Collected data entries
★ ★ ★

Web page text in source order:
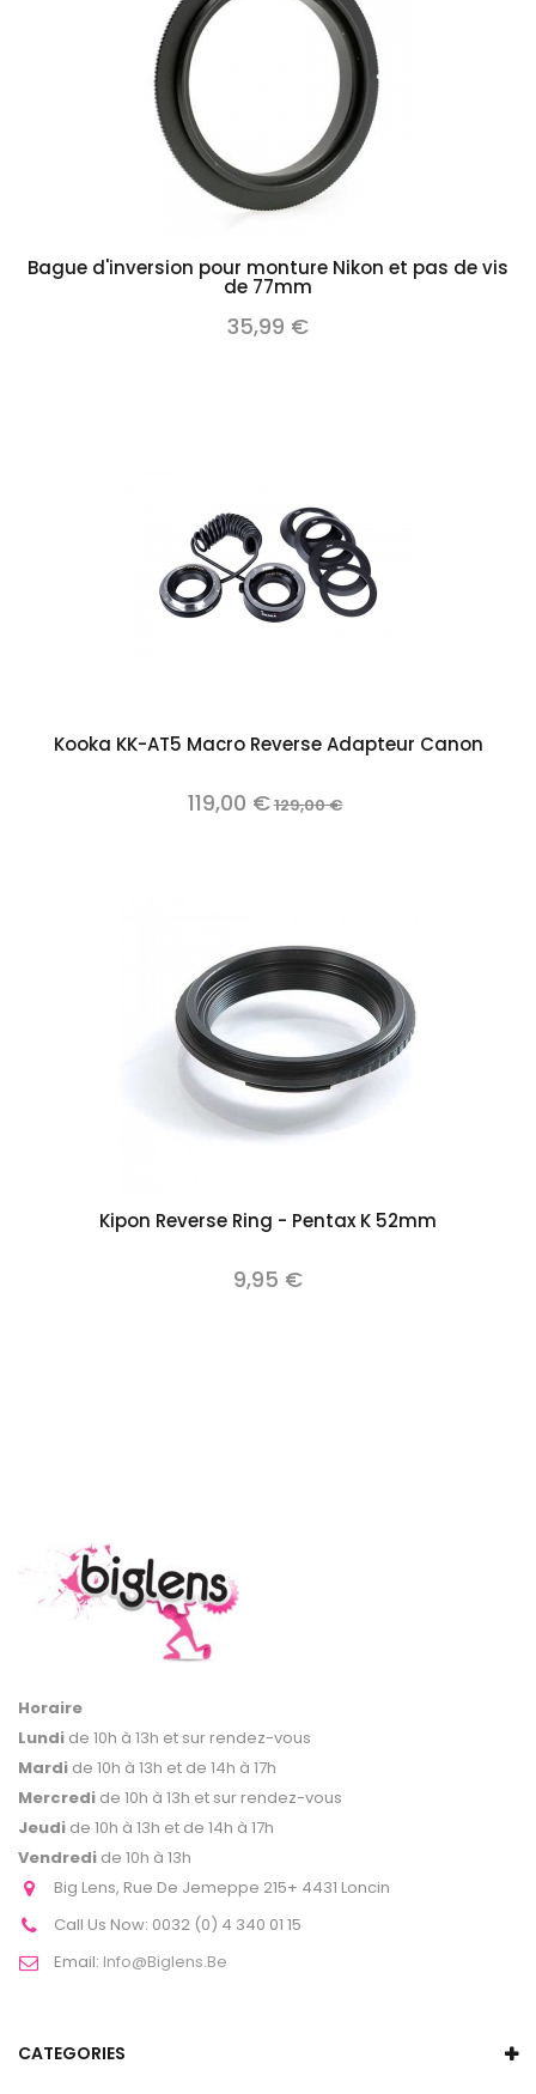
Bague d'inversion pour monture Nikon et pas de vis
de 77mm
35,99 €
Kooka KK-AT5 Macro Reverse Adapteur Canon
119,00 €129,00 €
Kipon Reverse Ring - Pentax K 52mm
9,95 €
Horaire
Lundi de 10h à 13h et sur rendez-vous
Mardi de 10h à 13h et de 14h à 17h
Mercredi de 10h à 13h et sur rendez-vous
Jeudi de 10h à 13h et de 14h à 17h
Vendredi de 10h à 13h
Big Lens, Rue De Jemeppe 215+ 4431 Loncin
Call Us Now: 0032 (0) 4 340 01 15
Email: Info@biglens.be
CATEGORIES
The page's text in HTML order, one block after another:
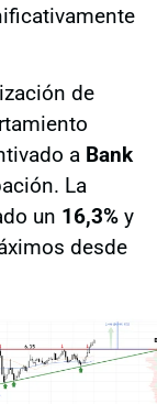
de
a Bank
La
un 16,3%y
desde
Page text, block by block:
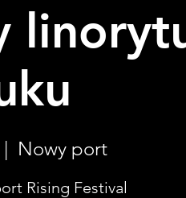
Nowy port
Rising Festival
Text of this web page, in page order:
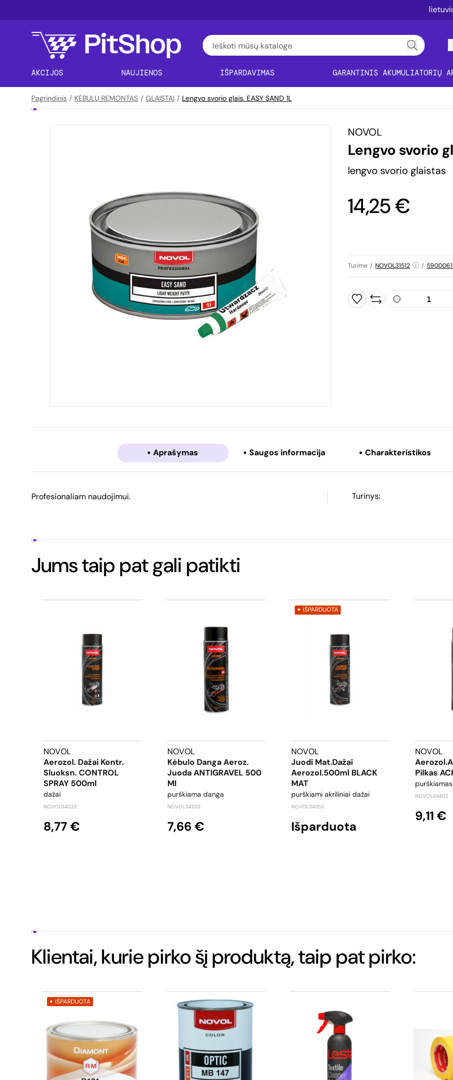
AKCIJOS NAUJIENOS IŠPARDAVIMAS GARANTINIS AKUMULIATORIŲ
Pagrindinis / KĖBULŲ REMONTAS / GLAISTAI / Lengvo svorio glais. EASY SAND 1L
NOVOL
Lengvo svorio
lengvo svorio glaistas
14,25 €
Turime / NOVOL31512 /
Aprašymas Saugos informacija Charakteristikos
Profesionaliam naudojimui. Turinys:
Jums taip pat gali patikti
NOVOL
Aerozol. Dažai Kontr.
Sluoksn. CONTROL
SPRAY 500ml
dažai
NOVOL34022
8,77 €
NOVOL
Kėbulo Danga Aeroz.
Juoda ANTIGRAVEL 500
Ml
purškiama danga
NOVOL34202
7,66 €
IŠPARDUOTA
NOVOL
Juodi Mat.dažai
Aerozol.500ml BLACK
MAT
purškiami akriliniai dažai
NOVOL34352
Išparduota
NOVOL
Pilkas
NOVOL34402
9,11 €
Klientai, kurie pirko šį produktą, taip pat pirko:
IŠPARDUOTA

★ ★ ★

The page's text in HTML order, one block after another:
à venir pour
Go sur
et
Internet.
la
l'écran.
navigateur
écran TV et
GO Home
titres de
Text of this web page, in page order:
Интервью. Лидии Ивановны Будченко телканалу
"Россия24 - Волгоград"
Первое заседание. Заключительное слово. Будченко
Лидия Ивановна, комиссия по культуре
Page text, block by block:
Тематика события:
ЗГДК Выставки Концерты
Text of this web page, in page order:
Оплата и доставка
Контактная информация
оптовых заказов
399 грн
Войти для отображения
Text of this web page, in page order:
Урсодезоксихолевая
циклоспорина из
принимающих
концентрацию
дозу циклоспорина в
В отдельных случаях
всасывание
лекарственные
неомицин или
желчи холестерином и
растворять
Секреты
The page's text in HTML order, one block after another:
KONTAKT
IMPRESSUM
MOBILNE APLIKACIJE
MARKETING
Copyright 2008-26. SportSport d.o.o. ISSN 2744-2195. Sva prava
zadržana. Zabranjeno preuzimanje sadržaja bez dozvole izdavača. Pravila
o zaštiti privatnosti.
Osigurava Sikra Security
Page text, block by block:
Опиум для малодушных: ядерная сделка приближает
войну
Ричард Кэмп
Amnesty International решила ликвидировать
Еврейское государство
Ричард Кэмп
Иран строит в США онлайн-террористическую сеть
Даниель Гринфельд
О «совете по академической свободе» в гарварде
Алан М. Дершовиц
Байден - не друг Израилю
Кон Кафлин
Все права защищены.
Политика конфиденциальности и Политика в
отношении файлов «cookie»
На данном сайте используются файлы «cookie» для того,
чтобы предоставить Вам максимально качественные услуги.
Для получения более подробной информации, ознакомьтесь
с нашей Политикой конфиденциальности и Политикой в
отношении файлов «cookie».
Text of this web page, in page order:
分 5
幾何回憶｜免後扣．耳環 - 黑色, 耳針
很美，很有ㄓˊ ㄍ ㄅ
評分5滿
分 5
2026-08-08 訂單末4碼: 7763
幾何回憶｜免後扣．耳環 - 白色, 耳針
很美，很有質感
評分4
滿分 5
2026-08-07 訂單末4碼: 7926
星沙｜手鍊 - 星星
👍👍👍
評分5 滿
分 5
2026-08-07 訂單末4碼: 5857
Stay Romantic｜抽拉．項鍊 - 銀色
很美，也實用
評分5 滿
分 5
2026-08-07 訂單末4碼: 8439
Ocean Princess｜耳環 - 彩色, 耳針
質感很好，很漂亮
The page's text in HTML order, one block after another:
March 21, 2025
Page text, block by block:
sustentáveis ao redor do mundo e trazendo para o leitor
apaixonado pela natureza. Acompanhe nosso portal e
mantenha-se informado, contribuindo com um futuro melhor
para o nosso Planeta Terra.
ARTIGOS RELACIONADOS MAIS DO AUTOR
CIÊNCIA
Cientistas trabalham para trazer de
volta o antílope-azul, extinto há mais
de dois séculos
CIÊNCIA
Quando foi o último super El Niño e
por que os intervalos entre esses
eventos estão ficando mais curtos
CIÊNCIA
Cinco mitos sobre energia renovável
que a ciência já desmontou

★ ★ ★

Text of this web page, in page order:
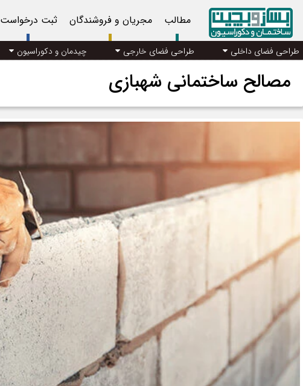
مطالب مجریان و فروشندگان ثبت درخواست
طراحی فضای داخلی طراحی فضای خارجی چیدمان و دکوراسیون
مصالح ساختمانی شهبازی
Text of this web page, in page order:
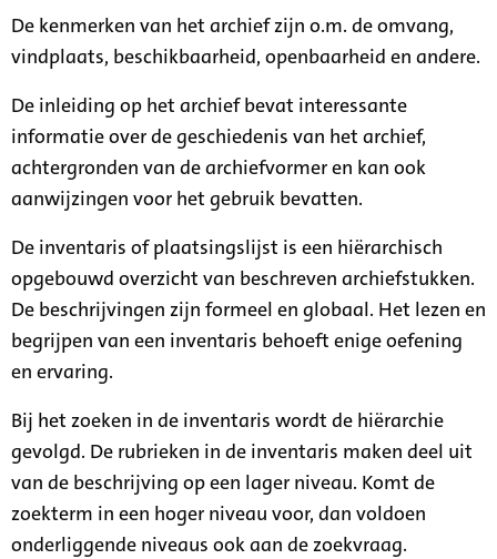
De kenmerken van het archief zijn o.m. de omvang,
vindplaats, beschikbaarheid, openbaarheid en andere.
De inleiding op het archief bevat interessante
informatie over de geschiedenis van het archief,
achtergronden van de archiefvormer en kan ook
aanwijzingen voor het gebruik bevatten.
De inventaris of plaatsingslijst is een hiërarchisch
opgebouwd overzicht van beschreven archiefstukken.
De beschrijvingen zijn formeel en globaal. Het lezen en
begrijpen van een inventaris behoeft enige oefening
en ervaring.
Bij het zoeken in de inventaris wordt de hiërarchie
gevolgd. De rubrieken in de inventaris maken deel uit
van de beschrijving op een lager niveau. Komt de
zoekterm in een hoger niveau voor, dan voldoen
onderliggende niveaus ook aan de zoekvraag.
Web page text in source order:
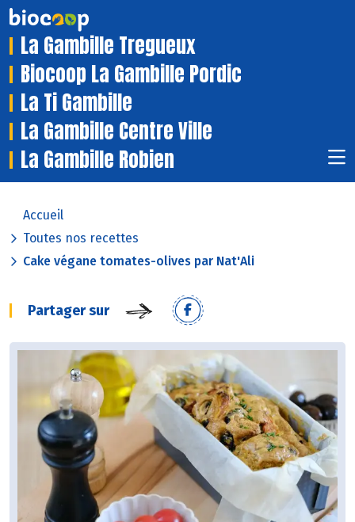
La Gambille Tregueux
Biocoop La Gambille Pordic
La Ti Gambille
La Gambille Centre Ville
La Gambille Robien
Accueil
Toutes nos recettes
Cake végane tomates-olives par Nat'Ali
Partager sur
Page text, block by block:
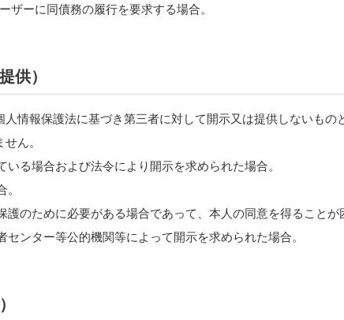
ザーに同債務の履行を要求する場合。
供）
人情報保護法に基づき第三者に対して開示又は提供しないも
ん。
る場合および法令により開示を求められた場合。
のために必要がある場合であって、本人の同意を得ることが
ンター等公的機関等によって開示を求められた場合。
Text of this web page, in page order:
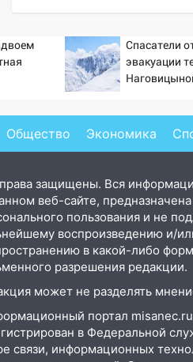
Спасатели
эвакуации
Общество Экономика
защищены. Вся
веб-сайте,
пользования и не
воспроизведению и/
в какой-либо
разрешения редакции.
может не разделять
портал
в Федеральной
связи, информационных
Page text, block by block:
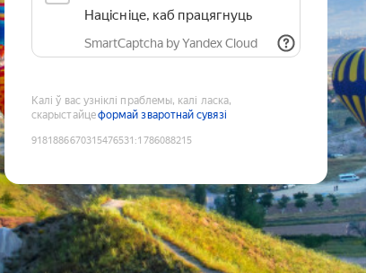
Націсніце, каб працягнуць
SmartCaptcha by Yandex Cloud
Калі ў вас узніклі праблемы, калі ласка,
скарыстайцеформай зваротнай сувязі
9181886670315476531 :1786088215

★ ★ ★

▶ [To do] How many lines in the entries hold the word "nosso"? Only the number is wanted.

▶ [Reply to the exercise] 2